Curated Directory: Agencies That Specialize in Transmedia and IP Adaptation
A vetted 2026 directory of transmedia agencies and studios, with what they want, how to pitch, rights to protect and a 30-day action plan.
Struggling to turn your story into a franchise? Meet the agencies that actually move IP from page to platform
Creators and small studios tell us the same pain: great IP stalls at discovery — or worse, gets poorly licensed. This curated directory gives you a vetted starting point for transmedia agencies and IP-adaptation partners in 2026, shows what types of IP they represent, and gives practical, step-by-step guidance on how to approach them so your project advances beyond a hopeful email.
Top-line: why this directory matters in 2026
In late 2025 and early 2026 the entertainment ecosystem continued consolidating — streamers prioritize franchise-ready IP, major agencies are packaging cross-platform deals, and boutique transmedia studios are getting scooped up or aligned with large agencies. A high-profile example: in January 2026 WME signed European transmedia IP studio The Orangery, highlighting how agencies are actively seeking creator-owned graphic-novel and comics IP that can be adapted across film, TV, games and immersive experiences.
That market dynamic makes this practical directory useful: it connects creators with the right partner for their IP type (graphic novel, podcast, game, serialized short-form, AR/VR experience), and it clarifies what rights and materials those partners actually want.

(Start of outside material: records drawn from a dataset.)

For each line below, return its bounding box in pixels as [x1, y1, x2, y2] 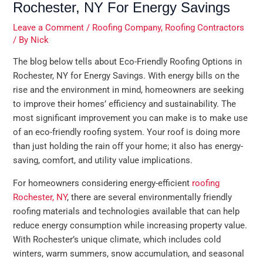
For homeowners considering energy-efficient [13, 177, 193, 188]
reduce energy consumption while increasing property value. [13, 220, 248, 231]
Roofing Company [92, 22, 161, 33]
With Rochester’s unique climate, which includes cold [13, 234, 221, 245]
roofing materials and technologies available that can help [13, 205, 240, 217]
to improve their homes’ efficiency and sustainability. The [13, 99, 237, 110]
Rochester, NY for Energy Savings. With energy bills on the [13, 70, 240, 82]
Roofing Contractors [165, 22, 245, 33]
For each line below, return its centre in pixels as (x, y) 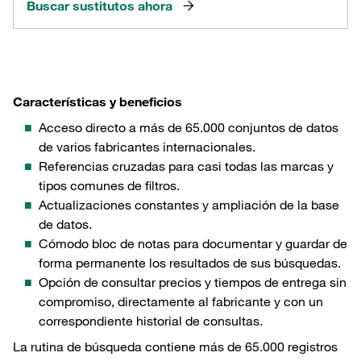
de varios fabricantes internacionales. (147, 147)
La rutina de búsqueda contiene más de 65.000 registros (175, 347)
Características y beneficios (98, 102)
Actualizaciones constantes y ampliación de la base (189, 205)
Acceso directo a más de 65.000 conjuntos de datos (189, 128)
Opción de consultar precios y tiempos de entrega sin (193, 282)
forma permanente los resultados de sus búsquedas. (190, 263)
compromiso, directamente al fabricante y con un (181, 302)
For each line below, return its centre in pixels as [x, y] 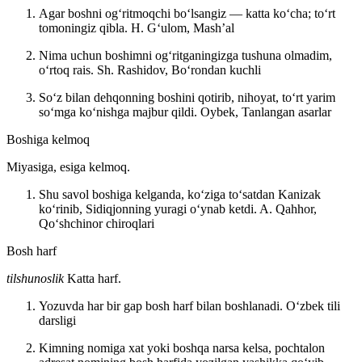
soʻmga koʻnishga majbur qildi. [120, 112]
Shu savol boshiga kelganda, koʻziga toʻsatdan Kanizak [180, 194]
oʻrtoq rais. [68, 69]
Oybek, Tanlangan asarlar [266, 112]
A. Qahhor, [288, 208]
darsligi [57, 320]
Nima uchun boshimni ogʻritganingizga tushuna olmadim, [185, 55]
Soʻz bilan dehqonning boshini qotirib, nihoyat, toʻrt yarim [187, 97]
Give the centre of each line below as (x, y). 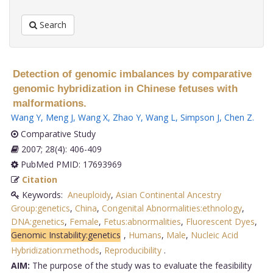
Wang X (93, 117)
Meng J (59, 117)
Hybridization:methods (55, 250)
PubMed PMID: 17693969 (70, 164)
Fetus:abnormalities (142, 221)
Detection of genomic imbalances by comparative (132, 74)
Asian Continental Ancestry (168, 194)
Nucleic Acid (214, 235)
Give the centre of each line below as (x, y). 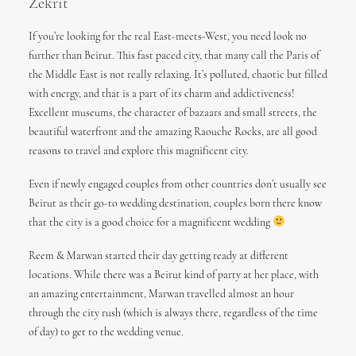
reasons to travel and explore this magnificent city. (139, 151)
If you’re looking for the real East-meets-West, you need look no (168, 37)
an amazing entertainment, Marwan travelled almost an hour (161, 294)
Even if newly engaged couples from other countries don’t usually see (178, 185)
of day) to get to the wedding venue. (106, 333)
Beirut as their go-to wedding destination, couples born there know (175, 204)
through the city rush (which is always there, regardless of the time (173, 313)
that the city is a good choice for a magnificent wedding (151, 223)
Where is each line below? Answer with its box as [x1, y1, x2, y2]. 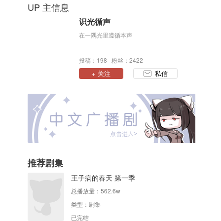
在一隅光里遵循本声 [79, 31, 132, 39]
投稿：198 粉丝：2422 [79, 56, 143, 64]
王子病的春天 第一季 [71, 173, 135, 183]
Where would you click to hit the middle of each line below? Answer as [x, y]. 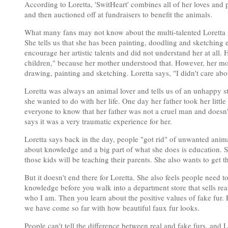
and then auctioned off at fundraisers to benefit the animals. [118, 14]
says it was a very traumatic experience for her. [98, 121]
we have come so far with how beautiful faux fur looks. [112, 208]
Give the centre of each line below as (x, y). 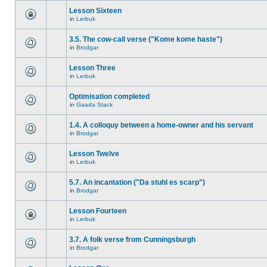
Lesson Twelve (94, 154)
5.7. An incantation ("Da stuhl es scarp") (137, 182)
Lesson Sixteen (95, 11)
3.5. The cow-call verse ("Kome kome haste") (146, 39)
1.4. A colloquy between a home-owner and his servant (161, 125)
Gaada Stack (94, 105)
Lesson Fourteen (98, 211)
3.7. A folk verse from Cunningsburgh (132, 240)
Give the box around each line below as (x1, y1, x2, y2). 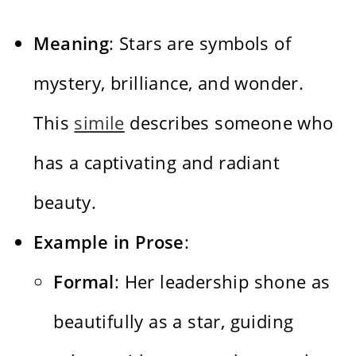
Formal (53, 269, 114, 294)
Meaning (33, 31, 110, 56)
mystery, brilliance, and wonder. (33, 71, 304, 95)
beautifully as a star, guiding (53, 309, 294, 334)
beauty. (33, 190, 97, 215)
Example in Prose (33, 230, 184, 254)
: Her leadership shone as (114, 269, 331, 294)
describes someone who (124, 110, 334, 135)
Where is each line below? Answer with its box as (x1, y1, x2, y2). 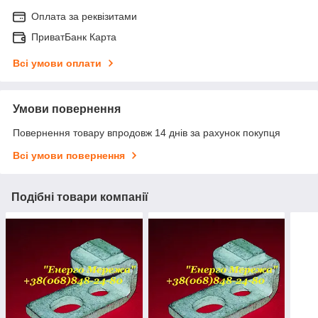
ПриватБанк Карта (31, 31, 116, 43)
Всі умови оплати (13, 57, 102, 69)
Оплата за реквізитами (31, 10, 137, 22)
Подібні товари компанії (11, 190, 148, 203)
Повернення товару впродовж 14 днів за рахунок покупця (13, 126, 280, 138)
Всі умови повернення (13, 149, 125, 161)
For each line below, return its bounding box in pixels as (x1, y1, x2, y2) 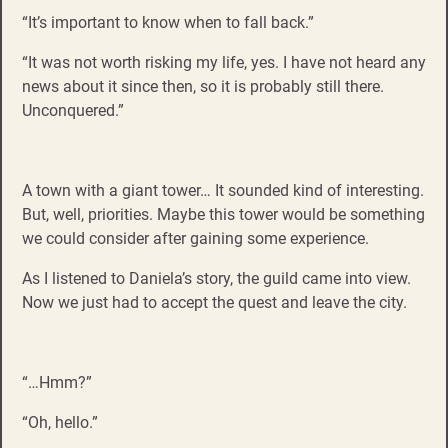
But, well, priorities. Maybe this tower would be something (22, 204, 425, 224)
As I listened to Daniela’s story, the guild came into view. (22, 268, 411, 288)
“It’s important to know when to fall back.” (22, 12, 314, 32)
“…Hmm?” (22, 372, 92, 392)
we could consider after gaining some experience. (22, 228, 369, 248)
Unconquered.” (22, 100, 124, 120)
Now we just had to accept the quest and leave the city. (22, 292, 407, 312)
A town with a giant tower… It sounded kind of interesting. (22, 180, 424, 200)
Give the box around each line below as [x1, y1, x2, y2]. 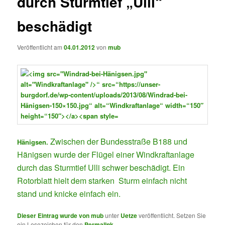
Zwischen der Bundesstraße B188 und [48, 136, 188, 148]
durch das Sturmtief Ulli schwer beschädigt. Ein [17, 162, 185, 174]
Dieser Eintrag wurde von [17, 211, 91, 220]
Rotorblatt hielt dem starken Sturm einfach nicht [17, 175, 187, 187]
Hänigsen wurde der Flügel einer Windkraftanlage [17, 149, 195, 161]
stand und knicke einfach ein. [17, 188, 121, 200]
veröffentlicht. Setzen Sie [137, 211, 206, 220]
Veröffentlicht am [17, 42, 64, 51]
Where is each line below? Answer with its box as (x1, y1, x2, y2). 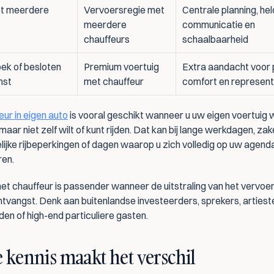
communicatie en (182, 18, 255, 31)
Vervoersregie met (84, 4, 165, 16)
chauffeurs (84, 33, 130, 45)
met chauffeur (84, 75, 144, 87)
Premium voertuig (84, 61, 159, 73)
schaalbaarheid (182, 33, 248, 45)
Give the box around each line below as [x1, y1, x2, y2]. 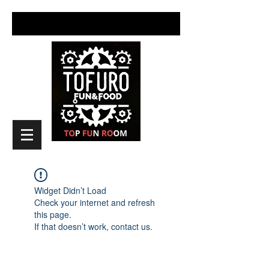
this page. [34, 208, 71, 220]
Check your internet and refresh [34, 196, 155, 208]
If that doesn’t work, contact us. [34, 220, 153, 232]
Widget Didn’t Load [34, 184, 106, 196]
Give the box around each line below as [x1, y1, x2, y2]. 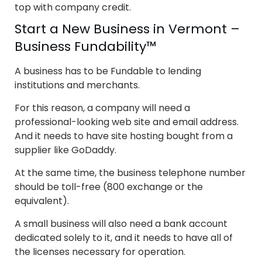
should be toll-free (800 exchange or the [15, 180, 203, 194]
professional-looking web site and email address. [15, 115, 239, 129]
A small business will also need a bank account [15, 217, 227, 231]
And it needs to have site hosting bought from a [15, 129, 233, 143]
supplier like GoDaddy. [15, 143, 116, 157]
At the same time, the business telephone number [15, 166, 246, 180]
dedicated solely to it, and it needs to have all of [15, 231, 233, 245]
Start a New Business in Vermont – [15, 20, 240, 39]
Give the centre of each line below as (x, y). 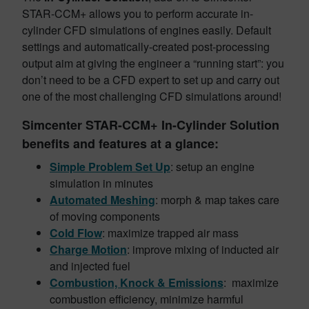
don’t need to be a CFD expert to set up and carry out (151, 80)
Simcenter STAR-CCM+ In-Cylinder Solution (151, 125)
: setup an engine (212, 167)
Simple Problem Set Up (110, 167)
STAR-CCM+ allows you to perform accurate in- (138, 13)
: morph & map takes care (217, 200)
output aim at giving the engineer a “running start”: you (153, 63)
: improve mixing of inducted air (203, 249)
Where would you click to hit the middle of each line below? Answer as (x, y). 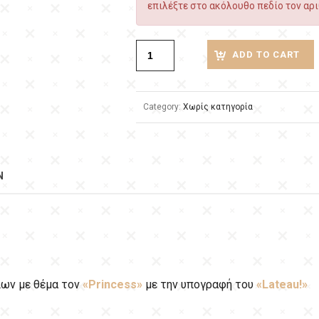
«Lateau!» (282, 284)
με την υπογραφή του (199, 284)
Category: (163, 107)
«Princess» (113, 284)
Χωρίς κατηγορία (218, 107)
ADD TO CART (266, 54)
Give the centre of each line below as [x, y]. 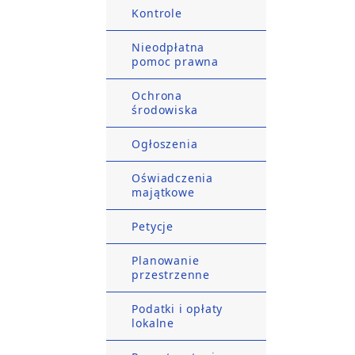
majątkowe [163, 192]
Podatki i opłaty [177, 309]
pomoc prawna [175, 61]
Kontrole [157, 13]
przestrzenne [171, 275]
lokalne [153, 323]
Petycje [153, 226]
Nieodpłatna [168, 47]
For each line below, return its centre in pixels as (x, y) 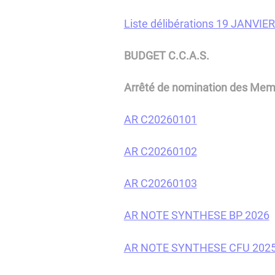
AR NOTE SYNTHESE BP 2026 (196, 215)
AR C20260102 (160, 152)
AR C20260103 (160, 184)
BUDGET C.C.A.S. (166, 55)
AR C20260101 (160, 120)
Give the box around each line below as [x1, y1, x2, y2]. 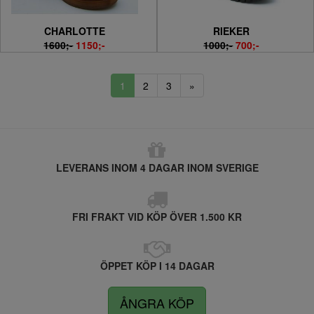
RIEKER [213, 23, 250, 38]
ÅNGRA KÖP [120, 293, 194, 312]
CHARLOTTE [43, 23, 105, 38]
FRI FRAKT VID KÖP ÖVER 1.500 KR [72, 209, 242, 224]
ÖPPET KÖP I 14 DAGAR [100, 258, 214, 273]
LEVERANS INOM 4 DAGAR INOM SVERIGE [55, 160, 259, 175]
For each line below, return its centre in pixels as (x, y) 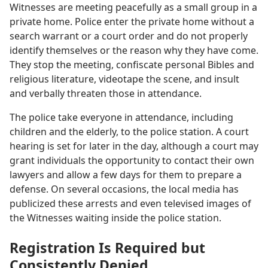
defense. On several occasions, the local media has (124, 189)
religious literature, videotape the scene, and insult (124, 79)
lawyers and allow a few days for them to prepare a (126, 175)
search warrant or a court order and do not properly (129, 36)
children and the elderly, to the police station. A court (129, 132)
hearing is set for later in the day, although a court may (134, 146)
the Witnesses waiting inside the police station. (115, 218)
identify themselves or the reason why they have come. (134, 51)
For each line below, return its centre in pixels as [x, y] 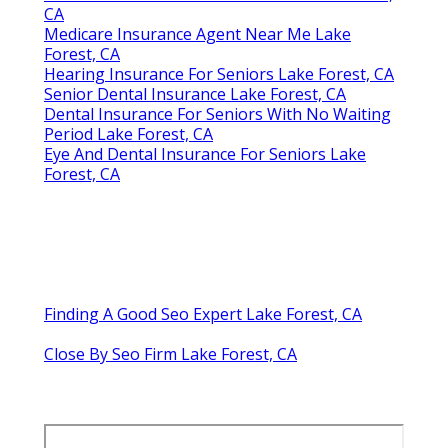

How to use this directory (fast)
- Identify the category your IP fits into (comics/graphic novel, narrative podcast, indie game, short-form series, immersive storyworld).
- Match to the agency type below (major talent agency, literary agency, boutique transmedia studio, IP incubator).
- Prepare the exact materials agencies request — rights documentation, a one-page pitch, proof-of-concept assets and audience metrics.
- Follow the outreach playbook included in the “How to approach” section and track responses.
Directory — vetted agency & studio types with notes
Below are agencies and studio categories that actively participate in transmedia and IP adaptation. For each, we list what they typically represent, what rights they look for, and how to approach them.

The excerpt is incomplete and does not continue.